Une fois dans la rue, miss Peabody s'enquit :

— Qu'est-ce que c'est que cette histoire de fiançailles de Theresa avec le petit Donaldson ?

Miss Arundell haussa les épaules.

— La jeune génération est d'une insouciance ! J'ai bien peur que ce ne soient des fiançailles qui tirent en longueur - si toutefois elles se concrétisent. Il n'a pas le sou.

— En revanche, Theresa possède une certaine fortune personnelle, dit miss Peabody.

— Un homme ne peut sérieusement songer à vivre aux crochets de sa femme, répliqua sèchement miss Arundell.

Miss Peabody laissa échapper un petit rire de gorge.

— Ça n'a plus l'air de les déranger, de nos jours. Nous sommes vieux jeu, Emily. Toutes les deux. Moi, ce que je n'arrive pas à comprendre, c'est ce que cette petite peut bien lui trouver. Dans le genre grand dadais, on ne fait pas mieux.

— C'est un excellent médecin, je crois.

— Ces besicles... et ce ton guindé ! De mon temps, on l'aurait traité de raseur !

Il y eut un silence, au cours duquel les pensées de miss Peabody vagabondèrent dans le passé, avec son cortège de sémillants gommeux à favoris...

Elle ajouta en soupirant :

— Dites à ce chien fou de Charles de passer me voir - s'il vient.

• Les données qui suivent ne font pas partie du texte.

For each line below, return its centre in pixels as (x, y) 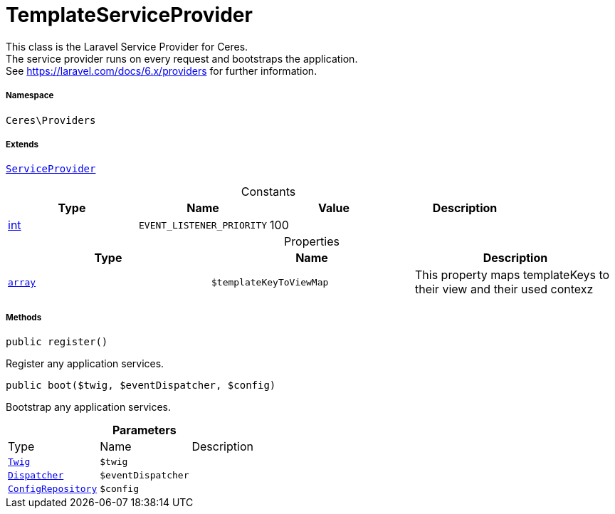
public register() (57, 342)
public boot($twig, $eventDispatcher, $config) (141, 385)
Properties (312, 242)
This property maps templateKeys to (512, 275)
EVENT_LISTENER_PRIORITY (203, 225)
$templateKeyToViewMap (270, 282)
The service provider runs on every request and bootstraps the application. (182, 58)
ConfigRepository (53, 489)
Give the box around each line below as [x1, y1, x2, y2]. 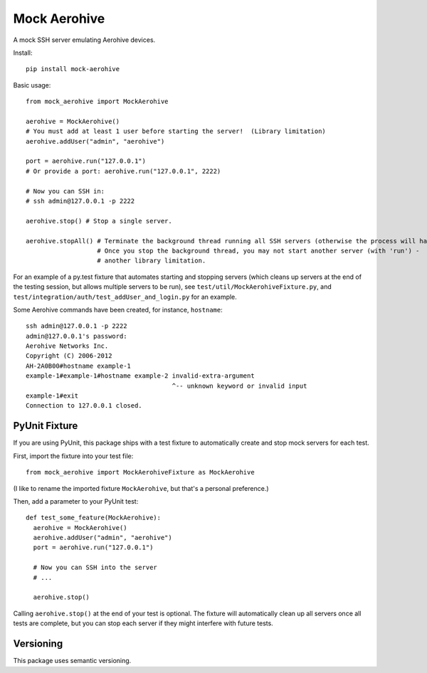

— Bien sûr. Je n'y manquerai pas.

Les deux femmes se séparèrent.

Elles se connaissaient depuis cinquante ans bien sonnés. Miss Peabody n'ignorait rien de certaines frasques regrettables du général Arundell. Le père d'Emily. Elle savait exactement quel choc le mariage de Thomas Arundell avait été pour ses sœurs. Et elle avait une idée très précise des problèmes de la jeune génération.

Mais les deux femmes n'avaient jamais évoqué aucune de ces questions. Elles possédaient toutes deux un sens trop aigu de la dignité et de la solidarité familiales, pour ne pas observer en ce domaine une discrétion de bon aloi.